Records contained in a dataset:

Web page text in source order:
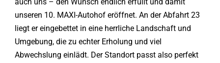
auch uns – den Wunsch endlich erfüllt und damit
unseren 10. MAXI-Autohof eröffnet. An der Abfahrt 23
liegt er eingebettet in eine herrliche Landschaft und
Umgebung, die zu echter Erholung und viel
Abwechslung einlädt. Der Standort passt also perfekt

#### [EXERCISE PROMPT]
Please return exactly the lines that run from the line with "auch uns – den" through the end of the records above, both included, and nothing more.

#### [TASK RESULT]
auch uns – den Wunsch endlich erfüllt und damit
unseren 10. MAXI-Autohof eröffnet. An der Abfahrt 23
liegt er eingebettet in eine herrliche Landschaft und
Umgebung, die zu echter Erholung und viel
Abwechslung einlädt. Der Standort passt also perfekt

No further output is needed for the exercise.